Le contexte était déjà tendu dans les collèges. La réforme menée par la ministre de l’Éducation Najat Vallaud-Belkacem a suscité une grosse mobilisation des enseignants le 26 janvier dernier. Le lendemain, Vincent, enseignant stagiaire à Toulouse se suicide. Un acte de désespoir qui a mis de l’huile sur le feu. Son entourage pointe du doigt les conditions de travail devenues trop difficiles à supporter au quotidien dans son établissement. Le collège Hubertine Auclert (quartier Croix Daurade) ne fait pas partie des neuf établissements classés REP (Réseau d’éducation prioritaire) de l’académie.
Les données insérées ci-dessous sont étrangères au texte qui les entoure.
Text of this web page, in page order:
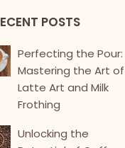
POSTS
Perfecting the Pour:
Mastering the Art of
Latte Art and Milk
Frothing
Unlocking the
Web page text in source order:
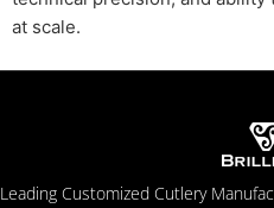
at scale.
Leading Customized Cutlery
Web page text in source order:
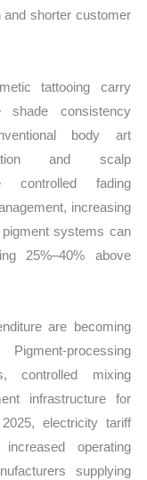
and shorter customer
tattooing carry
shade consistency
body art
and scalp
controlled fading
increasing
systems can
25%–40% above
are becoming
processing
controlled mixing
infrastructure for
electricity tariff
operating
supplying
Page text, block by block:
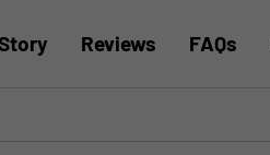
Reviews FAQs
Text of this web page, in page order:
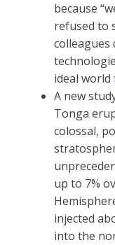
because
refused to
colleagues
ideal
A new
Tonga
colossal,
up to 7%
injected
into the
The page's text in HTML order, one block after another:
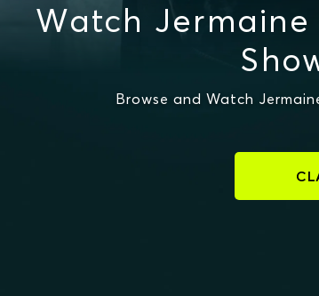
Watch
Browse and Watch
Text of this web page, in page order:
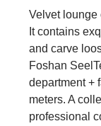
Velvet lounge
It contains
and carve
Foshan
department +
meters. A
professional
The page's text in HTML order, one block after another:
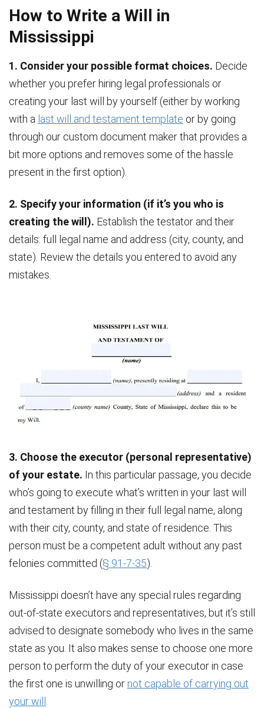
How to Write a Will in
Mississippi
1. Consider your possible format choices. Decide
whether you prefer hiring legal professionals or
creating your last will by yourself (either by working
with a last will and testament template or by going
through our custom document maker that provides a
bit more options and removes some of the hassle
present in the first option).
2. Specify your information (if it’s you who is
creating the will). Establish the testator and their
details: full legal name and address (city, county, and
state). Review the details you entered to avoid any
mistakes.
3. Choose the executor (personal representative)
of your estate. In this particular passage, you decide
who’s going to execute what’s written in your last will
and testament by filling in their full legal name, along
with their city, county, and state of residence. This
person must be a competent adult without any past
felonies committed (§ 91-7-35).
Mississippi doesn’t have any special rules regarding
out-of-state executors and representatives, but it’s still
advised to designate somebody who lives in the same
state as you. It also makes sense to choose one more
person to perform the duty of your executor in case
the first one is unwilling or not capable of carrying out
your will
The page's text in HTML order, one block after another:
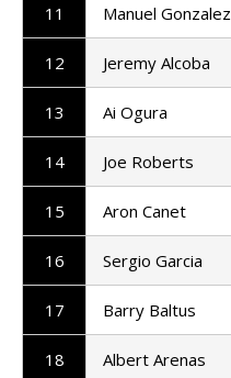
11 Manuel Gonzalez
12 Jeremy Alcoba
13 Ai Ogura
14 Joe Roberts
15 Aron Canet
16 Sergio Garcia
17 Barry Baltus
18 Albert Arenas
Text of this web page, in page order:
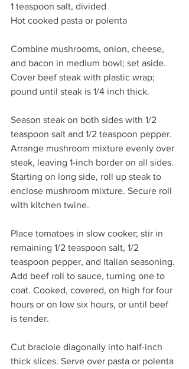
1 teaspoon salt, divided
Hot cooked pasta or polenta
Combine mushrooms, onion, cheese,
and bacon in medium bowl; set aside.
Cover beef steak with plastic wrap;
pound until steak is 1/4 inch thick.
Season steak on both sides with 1/2
teaspoon salt and 1/2 teaspoon pepper.
Arrange mushroom mixture evenly over
steak, leaving 1-inch border on all sides.
Starting on long side, roll up steak to
enclose mushroom mixture. Secure roll
with kitchen twine.
Place tomatoes in slow cooker; stir in
remaining 1/2 teaspoon salt, 1/2
teaspoon pepper, and Italian seasoning.
Add beef roll to sauce, turning one to
coat. Cooked, covered, on high for four
hours or on low six hours, or until beef
is tender.
Cut braciole diagonally into half-inch
thick slices. Serve over pasta or polenta
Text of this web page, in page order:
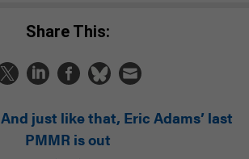
Share This:
And just like that, Eric Adams’ last
PMMR is out
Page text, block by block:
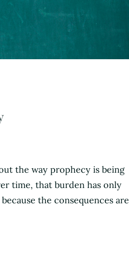
the way prophecy is being
time, that burden has only
the consequences are
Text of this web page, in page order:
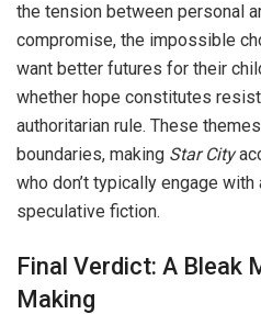
the tension between personal
compromise, the impossible
want better futures for their
whether hope constitutes
authoritarian rule. These
boundaries, making Star City
who don’t typically engage
speculative fiction.
Final Verdict: A Bleak
Making
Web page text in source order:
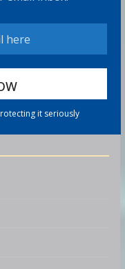
it seriously
that the S&P 500
fewer meetings,
ahead
Uranium Index
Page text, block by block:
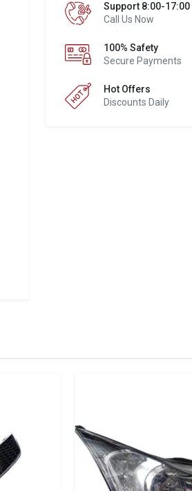
Support 8:00-17:00
Call Us Now
100% Safety
Secure Payments
Hot Offers
Discounts Daily
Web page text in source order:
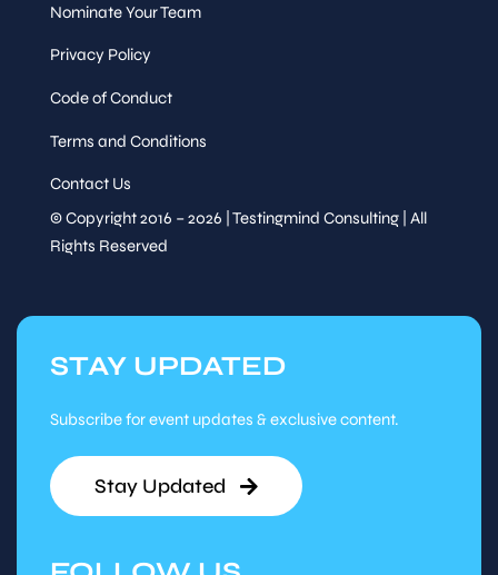
Nominate Your Team
Privacy Policy
Code of Conduct
Terms and Conditions
Contact Us
© Copyright 2016 – 2026 | Testingmind Consulting | All
Rights Reserved
STAY UPDATED
Subscribe for event updates & exclusive content.
Stay Updated
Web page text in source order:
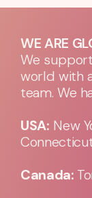
WE ARE
We
world with
team. We
USA: New
Canada:
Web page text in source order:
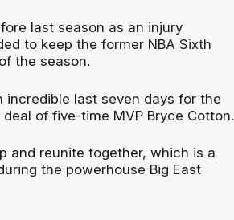
last season as an injury
to keep the former NBA Sixth
the season.
incredible last seven days for the
of five-time MVP Bryce Cotton.
and reunite together, which is a
the powerhouse Big East

Mais dans une lettre ouverte, publiée dans Politis, ses collègues évoquent les problèmes récurrents auxquels ils font face : « insultes, incivilités, coups portés sur les adultes, dégradations des locaux, déclenchements incessants de l’alarme incendie, violence dans la cour, en classe ou devant le collège, harcèlements conduisant certains élèves à des absences répétées voire à des départs de notre établissement. Il se tient dans le collège plus de 15 conseils de discipline par an, et tout autant ne sont pas tenus pour faire baisser les chiffres… »  Pour Bernard Schwartz, secrétaire général du SNES 31, « le suicide de ce professeur est un évènement grave minimisé par l’académie, qui évoque un problème personnel. » « La faute est sans cesse renvoyer sur les enseignants, l’interview du directeur académique dans la Dépêche du Midi est méprisante pour notre métier », renchérit un professeur syndiqué à Sud éducation. Celui-ci a notamment déclaré : « Personne n’oblige les profs à être profs », mais a tout de même reconnu le manque de formation pour gérer les situations « délicates ».

« Un professeur n’est pas un psychologue, une assistante sociale, un éducateur de rue »
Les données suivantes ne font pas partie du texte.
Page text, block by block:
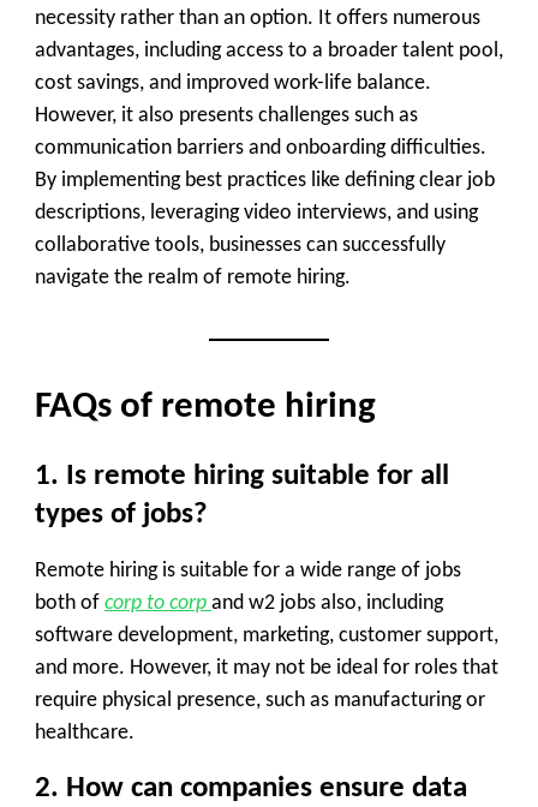
necessity rather than an option. It offers numerous
advantages, including access to a broader talent pool,
cost savings, and improved work-life balance.
However, it also presents challenges such as
communication barriers and onboarding difficulties.
By implementing best practices like defining clear job
descriptions, leveraging video interviews, and using
collaborative tools, businesses can successfully
navigate the realm of remote hiring.
FAQs of remote hiring
1. Is remote hiring suitable for all
types of jobs?
Remote hiring is suitable for a wide range of jobs
both of corp to corp and w2 jobs also, including
software development, marketing, customer support,
and more. However, it may not be ideal for roles that
require physical presence, such as manufacturing or
healthcare.
2. How can companies ensure data
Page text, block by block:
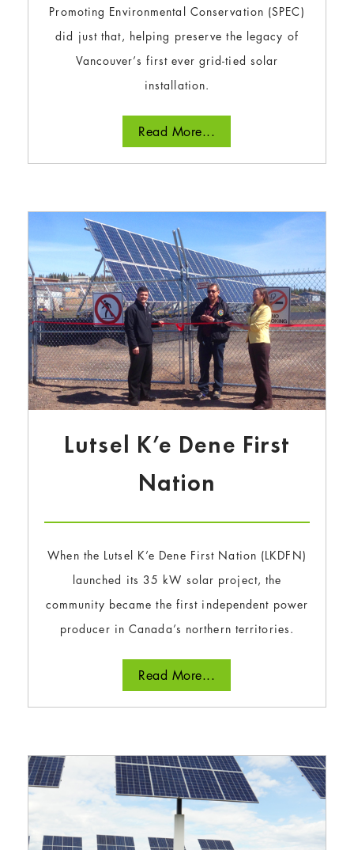
Promoting Environmental Conservation (SPEC)
did just that, helping preserve the legacy of
Vancouver’s first ever grid-tied solar
installation.
Read More...
Lutsel K’e Dene First
Nation
When the Lutsel K’e Dene First Nation (LKDFN)
launched its 35 kW solar project, the
community became the first independent power
producer in Canada’s northern territories.
Read More...

La situation est-elle si catastrophique dans nos collèges toulousains ? Comment mesurer l’évolution des comportements violents ? « Le seul chiffre dont nous disposons est le nombre de signalements qui nous parviennent des établissements », nous indique-t-on à l’académie, « soit 900 incidents recensés en 2014 et 715 en 2015. » Cela comprend tous les niveaux, écoles primaires, collèges, lycées, sur les neuf départements de toute l’académie. En outre, les incidents signalés ne sont pas nécessairement des faits de violence : « Ce peut être une inondation, une fermeture exceptionnelle, un accident de voiture d’un professeur », précise la communication de l’académie, qui affirme ne pas avoir le détail des chiffres. Tous types d’évènements jugés ‘‘anormaux’’ par le chef d’établissement peuvent être signalés. « Mais un même fait ne va pas être considéré de la même manière partout, par exemple, une insulte à un professeur dans un collège difficile où cela arrive couramment ne sera pas signalée, mais elle le sera dans un établissement qui est rarement confronté à cette situation », explique le militant Sud éducation. Autre problème relevé par les syndicats, « la volonté de ne pas faire de vagues, les chefs d’établissement qui poursuivent une logique de carrière n’ont aucun intérêt à faire remonter les informations négatives ». La tension avec les proviseurs, accusés d’être « devenus des managers » est palpable. « Il faut arrêter de stigmatiser l’administration, il y a des gens volontaires qui souhaitent réellement réfléchir à de nouveaux dispositifs pour enrayer la violence dans leurs établissements », tempère Lionel Hanctin, qui a été directeur de la SEGPA du collège Bellefontaine avant de devenir proviseur adjoint du lycée de Pamiers. Lui-même est très engagé pour faire bouger les lignes dans ce quartier, avec son association Jeunesse Action Loisirs.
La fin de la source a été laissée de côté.